PROBLEM TO WORK ON —
After finding the line that contains "globally, especially in" in the entries below, retype it and every following line precisely, the last included.

-*-

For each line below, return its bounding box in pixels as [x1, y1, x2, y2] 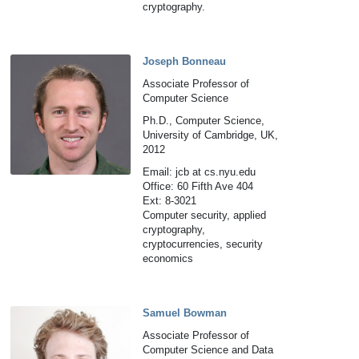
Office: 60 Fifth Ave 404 [143, 180, 254, 192]
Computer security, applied [143, 209, 267, 221]
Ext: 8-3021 [143, 195, 197, 207]
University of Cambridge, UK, [143, 129, 279, 141]
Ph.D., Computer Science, [143, 115, 265, 127]
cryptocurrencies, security [143, 238, 264, 250]
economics [143, 252, 194, 264]
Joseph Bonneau [143, 55, 227, 67]
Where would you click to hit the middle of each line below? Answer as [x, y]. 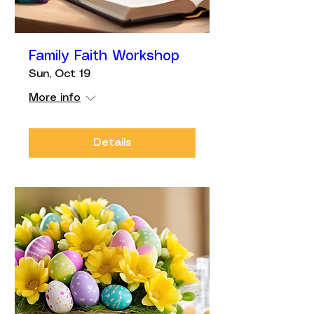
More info [55, 98]
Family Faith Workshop [104, 56]
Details [112, 143]
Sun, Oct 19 [60, 74]
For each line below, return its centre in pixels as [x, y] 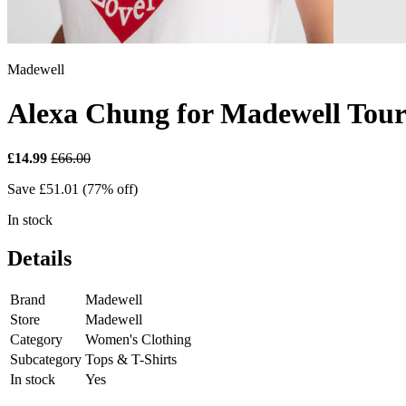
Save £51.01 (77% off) [72, 188]
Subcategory [46, 359]
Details [39, 258]
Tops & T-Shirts [131, 359]
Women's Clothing [138, 339]
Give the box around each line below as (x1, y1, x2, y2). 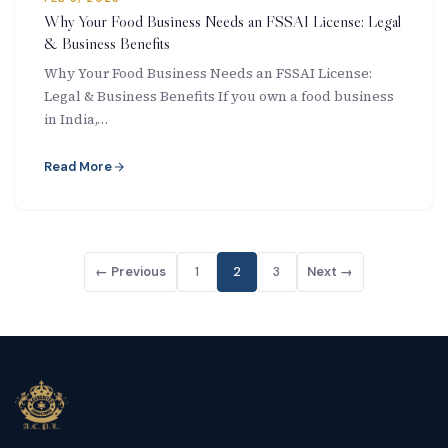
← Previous (94, 263, 166, 281)
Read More (43, 158, 112, 176)
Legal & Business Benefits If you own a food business (43, 86, 394, 106)
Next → (307, 263, 354, 281)
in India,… (43, 109, 108, 129)
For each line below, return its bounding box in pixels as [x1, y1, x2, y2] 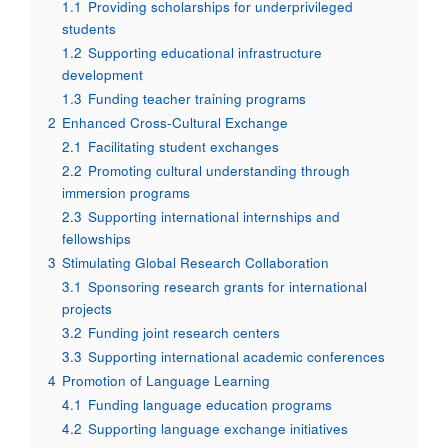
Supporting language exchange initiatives [88, 419, 348, 439]
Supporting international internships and [88, 207, 340, 227]
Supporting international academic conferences [88, 347, 385, 367]
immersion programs [62, 183, 190, 203]
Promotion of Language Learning [62, 371, 270, 391]
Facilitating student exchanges [88, 137, 279, 157]
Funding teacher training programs [88, 89, 306, 109]
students [62, 19, 116, 39]
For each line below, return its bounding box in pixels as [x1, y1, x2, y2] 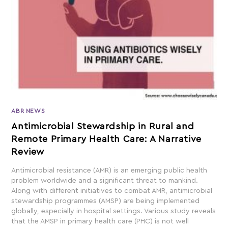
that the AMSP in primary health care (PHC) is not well [11, 217, 189, 225]
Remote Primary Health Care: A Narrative [11, 134, 202, 144]
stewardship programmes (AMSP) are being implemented [11, 197, 200, 205]
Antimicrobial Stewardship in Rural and [11, 121, 194, 131]
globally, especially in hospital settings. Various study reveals [11, 207, 216, 215]
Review [11, 147, 45, 156]
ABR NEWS [11, 107, 45, 114]
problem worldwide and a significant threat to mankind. [11, 177, 198, 184]

-*-

RESPONSE TO THIS EXERCISE —
globally, especially in hospital settings. Various study reveals [11, 207, 216, 215]
Review [11, 147, 45, 156]
ABR NEWS [11, 107, 45, 114]
problem worldwide and a significant threat to mankind. [11, 177, 198, 184]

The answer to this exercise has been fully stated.